HOW TO COMPLETE THIS TASK: Report every line below that holds the word "from".

(Saved entries)

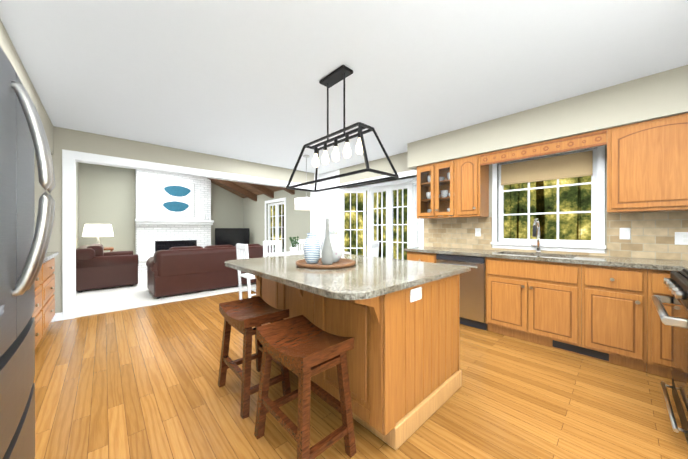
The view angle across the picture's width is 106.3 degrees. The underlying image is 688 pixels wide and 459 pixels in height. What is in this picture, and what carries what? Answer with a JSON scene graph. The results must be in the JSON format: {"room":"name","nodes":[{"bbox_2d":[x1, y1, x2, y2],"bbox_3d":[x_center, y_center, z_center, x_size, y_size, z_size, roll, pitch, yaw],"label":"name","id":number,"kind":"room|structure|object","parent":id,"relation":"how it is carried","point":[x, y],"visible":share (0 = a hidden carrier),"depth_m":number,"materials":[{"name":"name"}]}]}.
{"room":"kitchen","nodes":[
{"label":"kitchen","id":0,"kind":"room"},
{"bbox_2d":[0,19,52,154],"bbox_3d":[-1.973,-1.155,0.969,0.600,0.380,6.000,0,0,-43],"label":"soffit","id":1,"kind":"structure","parent":0,"point":[8,47],"depth_m":2.18,"materials":[{"name":"paint"}]},
{"bbox_2d":[76,162,78,248],"bbox_3d":[-5.554,-0.979,5.150,0.150,4.350,4.700,0,0,-43],"label":"wall","id":2,"kind":"structure","parent":0,"point":[77,204],"depth_m":6.43,"materials":[{"name":"white paint"}]},
{"bbox_2d":[79,162,242,254],"bbox_3d":[-5.456,-0.936,8.348,4.650,4.250,0.150,0,0,-43],"label":"wall","id":3,"kind":"structure","parent":0,"point":[106,194],"depth_m":7.33,"materials":[{"name":"beige paint"}]},
{"bbox_2d":[75,272,255,317],"bbox_3d":[-3.906,1.237,6.686,4.950,0.112,5.000,0,0,-43],"label":"floor","id":4,"kind":"structure","parent":0,"point":[101,300],"depth_m":4.50,"materials":[{"name":"white carpet"}]},
{"bbox_2d":[76,244,138,291],"bbox_3d":[-5.177,0.752,5.640,0.955,0.860,1.580,0,0,-43],"label":"loveseat","id":5,"kind":"object","parent":4,"relation":"on","point":[97,267],"visible":0.98,"depth_m":5.08,"materials":[{"name":"leather"}]},
{"bbox_2d":[104,247,113,251],"bbox_3d":[-6.140,0.825,6.452,0.560,0.710,0.560,0,0,-43],"label":"side table","id":6,"kind":"object","parent":4,"relation":"on","point":[109,248],"visible":0.12,"depth_m":6.41,"materials":[{"name":"brown wood"}]},
{"bbox_2d":[82,224,113,243],"bbox_3d":[-6.140,0.169,6.450,0.580,0.600,0.580,0,0,-43],"label":"table lamp","id":7,"kind":"object","parent":6,"relation":"on","point":[98,230],"visible":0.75,"depth_m":6.26,"materials":[{"name":"white fabric"}]},
{"bbox_2d":[135,169,213,272],"bbox_3d":[-5.166,-0.652,7.986,2.040,3.658,0.770,0,0,-43],"label":"fireplace","id":8,"kind":"object","parent":4,"relation":"on","point":[153,236],"visible":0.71,"depth_m":7.77,"materials":[{"name":"white brick"}]},
{"bbox_2d":[157,179,194,216],"bbox_3d":[-5.184,-0.940,8.004,0.980,1.100,0.035,0,0,-43],"label":"art","id":9,"kind":"object","parent":8,"relation":"attached to","point":[175,198],"visible":1,"depth_m":7.97,"materials":[{"name":"white paper"}]},
{"bbox_2d":[146,244,271,298],"bbox_3d":[-2.683,0.752,5.437,2.280,0.860,0.955,0,0,-43],"label":"sofa","id":10,"kind":"object","parent":4,"relation":"on","point":[178,270],"visible":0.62,"depth_m":4.75,"materials":[{"name":"leather"}]},
{"bbox_3d":[-3.838,0.925,8.880,1.072,0.500,0.915,0,0,-43],"label":"tv stand","id":11,"kind":"object","parent":4,"relation":"on","visible":0},
{"bbox_2d":[215,228,249,245],"bbox_3d":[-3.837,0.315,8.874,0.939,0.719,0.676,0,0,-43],"label":"screen","id":12,"kind":"object","parent":11,"relation":"on","point":[230,236],"visible":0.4,"depth_m":8.85,"materials":[{"name":"black metal"}]},
{"bbox_2d":[34,126,318,312],"bbox_3d":[-2.475,-0.078,4.704,4.950,2.550,0.150,0,0,-43],"label":"wall","id":13,"kind":"structure","parent":0,"point":[76,140],"depth_m":3.80,"materials":[{"name":"paint"}]},
{"bbox_2d":[51,312,62,321],"bbox_3d":[-3.971,1.150,3.202,0.649,0.100,0.014,0,0,-43],"label":"baseboard","id":14,"kind":"structure","parent":13,"relation":"attached to","point":[58,317],"depth_m":3.38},
{"bbox_2d":[62,149,319,319],"bbox_3d":[-2.220,0.067,4.928,4.269,2.260,0.171,0,0,-43],"label":"door frame","id":15,"kind":"structure","parent":13,"relation":"attached to","point":[70,158],"depth_m":3.54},
{"bbox_2d":[208,178,282,197],"bbox_3d":[-3.906,-2.142,6.680,4.650,2.070,4.700,0,0,-43],"label":"ceiling","id":16,"kind":"structure","parent":0,"point":[254,191],"depth_m":8.53,"materials":[{"name":"brown wood"}]},
{"bbox_2d":[210,178,294,200],"bbox_3d":[-3.818,-1.980,6.585,4.346,2.020,2.540,0,0,-43],"label":"beams","id":17,"kind":"structure","parent":16,"relation":"attached to","point":[262,189],"depth_m":8.08,"materials":[{"name":"brown wood"}]},
{"bbox_2d":[0,0,687,173],"bbox_3d":[-0.329,-1.398,2.395,5.550,0.100,6.450,0,0,-43],"label":"ceiling","id":18,"kind":"structure","parent":0,"point":[237,79],"depth_m":2.08,"materials":[{"name":"white paint"}]},
{"bbox_2d":[294,155,317,210],"bbox_3d":[-0.691,-0.858,4.730,0.430,0.989,0.430,0,0,-43],"label":"drum pendant light","id":19,"kind":"object","parent":18,"relation":"hanging from","point":[306,203],"visible":1,"depth_m":4.56,"materials":[{"name":"white metal"}]},
{"bbox_2d":[286,65,398,191],"bbox_3d":[-0.072,-0.873,2.259,0.363,0.948,1.083,0,0,-43],"label":"pendant light","id":20,"kind":"object","parent":18,"relation":"hanging from","point":[337,75],"visible":0.98,"depth_m":2.19,"materials":[{"name":"black metal"}]},
{"bbox_2d":[33,290,687,458],"bbox_3d":[-0.059,1.251,2.550,6.150,0.100,6.300,0,0,-43],"label":"floor","id":21,"kind":"structure","parent":0,"point":[138,383],"depth_m":1.78,"materials":[{"name":"brown wood"}]},
{"bbox_2d":[0,46,54,458],"bbox_3d":[-1.490,0.304,0.704,0.934,1.778,1.030,0,0,-43],"label":"fridge","id":22,"kind":"object","parent":21,"relation":"on","point":[24,242],"visible":1,"depth_m":0.95,"materials":[{"name":"metal"}]},
{"bbox_2d":[32,264,47,347],"bbox_3d":[-2.945,0.762,2.047,0.634,0.880,0.900,0,0,-43],"label":"base cabinet","id":23,"kind":"object","parent":21,"relation":"on","point":[43,314],"depth_m":2.50,"materials":[{"name":"brown wood"}]},
{"bbox_2d":[43,252,58,263],"bbox_3d":[-2.936,0.302,2.056,0.660,0.040,2.720,0,0,-43],"label":"countertop","id":24,"kind":"structure","parent":23,"relation":"on","point":[48,256],"depth_m":2.82,"materials":[{"name":"grey stone"}]},
{"bbox_2d":[44,256,54,325],"bbox_3d":[-3.558,0.761,2.707,0.634,0.880,0.901,0,0,-43],"label":"base cabinet","id":25,"kind":"object","parent":21,"relation":"on","point":[49,278],"depth_m":2.96,"materials":[{"name":"brown wood"}]},
{"bbox_2d":[236,243,255,299],"bbox_3d":[-1.461,0.714,4.234,0.468,0.971,0.430,0,0,-43],"label":"dining chair","id":26,"kind":"object","parent":21,"relation":"on","point":[242,251],"visible":0.56,"depth_m":4.10,"materials":[{"name":"white paint"}]},
{"bbox_2d":[218,296,290,418],"bbox_3d":[-0.679,0.889,1.931,0.352,0.633,0.492,0,0,-43],"label":"stool","id":27,"kind":"object","parent":21,"relation":"on","point":[244,316],"visible":0.88,"depth_m":1.85,"materials":[{"name":"brown wood"}]},
{"bbox_2d":[263,240,281,256],"bbox_3d":[-1.335,0.712,5.176,0.430,0.971,0.468,0,0,-43],"label":"dining chair","id":28,"kind":"object","parent":21,"relation":"on","point":[273,242],"visible":0.27,"depth_m":5.30,"materials":[{"name":"white paint"}]},
{"bbox_2d":[291,239,305,250],"bbox_3d":[-0.859,0.711,5.619,0.430,0.971,0.468,0,0,-43],"label":"dining chair","id":29,"kind":"object","parent":21,"relation":"on","point":[301,241],"visible":0.1,"depth_m":5.80,"materials":[{"name":"white paint"}]},
{"bbox_2d":[254,315,355,458],"bbox_3d":[-0.229,0.890,1.448,0.352,0.633,0.492,0,0,-43],"label":"stool","id":30,"kind":"object","parent":21,"relation":"on","point":[303,349],"visible":1,"depth_m":1.37,"materials":[{"name":"brown wood"}]},
{"bbox_2d":[266,250,349,256],"bbox_3d":[-0.659,0.814,4.817,1.300,0.765,0.860,0,0,-43],"label":"dining table","id":31,"kind":"object","parent":21,"relation":"on","point":[281,253],"visible":0.02,"depth_m":4.64,"materials":[{"name":"white paint"}]},
{"bbox_2d":[289,236,298,253],"bbox_3d":[-0.887,0.274,4.555,0.183,0.314,0.204,0,0,-43],"label":"plant pot","id":32,"kind":"object","parent":31,"relation":"on","point":[293,249],"visible":1,"depth_m":4.51,"materials":[{"name":"white ceramic"}]},
{"bbox_2d":[236,269,461,449],"bbox_3d":[-0.032,0.763,2.182,1.148,0.878,1.576,0,0,-43],"label":"kitchen island","id":33,"kind":"object","parent":21,"relation":"on","point":[397,320],"depth_m":1.55,"materials":[{"name":"brown wood"}]},
{"bbox_2d":[225,253,470,304],"bbox_3d":[-0.076,0.303,2.138,1.285,0.042,1.675,0,0,-43],"label":"island countertop","id":34,"kind":"structure","parent":33,"relation":"on","point":[370,277],"depth_m":1.65,"materials":[{"name":"grey stone"}]},
{"bbox_2d":[296,258,354,268],"bbox_3d":[-0.144,0.265,2.045,0.470,0.030,0.470,0,0,-43],"label":"round tray","id":35,"kind":"object","parent":34,"relation":"on","point":[339,264],"visible":0.65,"depth_m":1.90,"materials":[{"name":"brown wood"}]},
{"bbox_2d":[304,233,319,263],"bbox_3d":[-0.254,0.147,2.045,0.132,0.235,0.132,0,0,-43],"label":"striped vase","id":36,"kind":"object","parent":35,"relation":"on","point":[311,250],"visible":1,"depth_m":2.00,"materials":[{"name":"ceramic"}]},
{"bbox_2d":[321,218,332,264],"bbox_3d":[-0.126,0.090,1.952,0.090,0.350,0.090,0,0,-43],"label":"vase","id":37,"kind":"object","parent":35,"relation":"on","point":[327,255],"visible":0.96,"depth_m":1.93,"materials":[{"name":"ceramic"}]},
{"bbox_2d":[321,227,343,261],"bbox_3d":[-0.098,0.122,2.128,0.190,0.285,0.190,0,0,-43],"label":"ginger jar","id":38,"kind":"object","parent":35,"relation":"on","point":[336,244],"visible":0.71,"depth_m":2.07,"materials":[{"name":"ceramic"}]},
{"bbox_2d":[369,242,378,256],"bbox_3d":[0.347,0.713,4.657,0.468,0.971,0.430,0,0,27],"label":"dining chair","id":39,"kind":"object","parent":21,"relation":"on","point":[373,249],"visible":0.29,"depth_m":4.55,"materials":[{"name":"white paint"}]},
{"bbox_2d":[404,247,687,378],"bbox_3d":[2.166,0.741,2.870,0.626,0.920,3.100,0,0,-43],"label":"base cabinet","id":40,"kind":"object","parent":21,"relation":"on","point":[602,308],"depth_m":2.42,"materials":[{"name":"brown wood"}]},
{"bbox_2d":[436,254,486,329],"bbox_3d":[1.618,0.764,3.401,0.606,0.872,0.593,0,0,-43],"label":"dishwasher","id":41,"kind":"object","parent":40,"relation":"in","point":[472,300],"visible":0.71,"depth_m":3.12,"materials":[{"name":"silver metal"}]},
{"bbox_2d":[531,218,540,252],"bbox_3d":[2.231,0.073,3.031,0.256,0.412,0.106,0,0,-43],"label":"faucet","id":42,"kind":"object","parent":40,"relation":"on","point":[538,250],"visible":1,"depth_m":3.07,"materials":[{"name":"silver metal"}]},
{"bbox_2d":[651,268,687,443],"bbox_3d":[2.288,0.694,1.383,0.760,1.020,0.789,0,0,-43],"label":"range","id":43,"kind":"object","parent":21,"relation":"on","point":[676,282],"visible":1,"depth_m":1.56,"materials":[{"name":"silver metal"}]},
{"bbox_2d":[243,145,684,260],"bbox_3d":[0.027,-0.081,6.041,0.606,2.550,10.700,0,0,-43],"label":"wall","id":44,"kind":"structure","parent":0,"point":[327,203],"depth_m":6.12,"materials":[{"name":"paint"}]},
{"bbox_2d":[265,197,285,251],"bbox_3d":[-2.099,0.124,7.990,0.115,2.108,1.330,0,0,-43],"label":"french door","id":45,"kind":"structure","parent":44,"relation":"in","point":[276,216],"depth_m":7.96,"materials":[{"name":"white wood"}]},
{"bbox_2d":[336,170,423,259],"bbox_3d":[0.778,0.091,5.237,0.580,2.210,2.180,0,0,-43],"label":"french door","id":46,"kind":"structure","parent":44,"relation":"in","point":[415,231],"depth_m":5.39,"materials":[{"name":"white wood"}]},
{"bbox_2d":[417,154,488,218],"bbox_3d":[1.534,-0.570,3.740,0.364,0.798,0.920,0,0,-43],"label":"upper cabinet","id":47,"kind":"object","parent":44,"relation":"attached to","point":[457,188],"visible":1,"depth_m":3.56,"materials":[{"name":"brown wood"}]},
{"bbox_2d":[491,145,605,252],"bbox_3d":[2.404,-0.342,3.129,0.140,1.185,1.094,0,0,-43],"label":"kitchen window","id":48,"kind":"structure","parent":44,"relation":"in","point":[579,163],"depth_m":3.04,"materials":[{"name":"wood"}]},
{"bbox_2d":[424,211,687,260],"bbox_3d":[2.394,0.054,3.095,0.010,0.451,3.159,0,0,-43],"label":"tile backsplash","id":49,"kind":"structure","parent":44,"relation":"attached to","point":[652,235],"depth_m":2.63,"materials":[{"name":"beige tile"}]},
{"bbox_2d":[475,228,480,235],"bbox_3d":[1.884,0.039,3.629,0.007,0.116,0.075,0,0,-43],"label":"outlet","id":50,"kind":"object","parent":49,"relation":"attached to","point":[477,230],"depth_m":3.63,"materials":[{"name":"white paint"}]},
{"bbox_2d":[620,228,630,238],"bbox_3d":[2.837,0.041,2.604,0.007,0.116,0.075,0,0,-43],"label":"outlet","id":51,"kind":"object","parent":49,"relation":"attached to","point":[625,233],"depth_m":2.60,"materials":[{"name":"white paint"}]},
{"bbox_2d":[675,232,687,244],"bbox_3d":[3.089,0.082,2.333,0.008,0.116,0.120,0,0,-43],"label":"outlet","id":52,"kind":"object","parent":49,"relation":"attached to","point":[681,238],"depth_m":2.35,"materials":[{"name":"white paint"}]},
{"bbox_2d":[607,113,687,212],"bbox_3d":[2.848,-0.567,2.326,0.364,0.798,0.660,0,0,-43],"label":"upper cabinet","id":53,"kind":"object","parent":44,"relation":"attached to","point":[647,166],"visible":1,"depth_m":2.27,"materials":[{"name":"brown wood"}]},
{"bbox_2d":[407,65,687,169],"bbox_3d":[2.236,-1.160,2.999,0.370,0.380,3.240,0,0,-43],"label":"soffit","id":54,"kind":"structure","parent":0,"point":[663,94],"depth_m":2.65,"materials":[{"name":"paint"}]},
{"bbox_2d":[480,129,606,165],"bbox_3d":[2.145,-0.893,2.901,0.030,0.148,1.136,0,0,-43],"label":"wood valance","id":55,"kind":"object","parent":54,"relation":"attached to","point":[582,141],"visible":1,"depth_m":2.81,"materials":[{"name":"brown wood"}]},
{"label":"outside","id":56,"kind":"structure","parent":0,"visible":0},
{"bbox_2d":[271,176,590,259],"bbox_3d":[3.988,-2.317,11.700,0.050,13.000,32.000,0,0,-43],"label":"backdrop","id":57,"kind":"structure","parent":56,"point":[574,226],"depth_m":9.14,"materials":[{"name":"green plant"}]}
]}

RESPONSE TO THE TASK:
{"bbox_2d":[294,155,317,210],"bbox_3d":[-0.691,-0.858,4.730,0.430,0.989,0.430,0,0,-43],"label":"drum pendant light","id":19,"kind":"object","parent":18,"relation":"hanging from","point":[306,203],"visible":1,"depth_m":4.56,"materials":[{"name":"white metal"}]},
{"bbox_2d":[286,65,398,191],"bbox_3d":[-0.072,-0.873,2.259,0.363,0.948,1.083,0,0,-43],"label":"pendant light","id":20,"kind":"object","parent":18,"relation":"hanging from","point":[337,75],"visible":0.98,"depth_m":2.19,"materials":[{"name":"black metal"}]},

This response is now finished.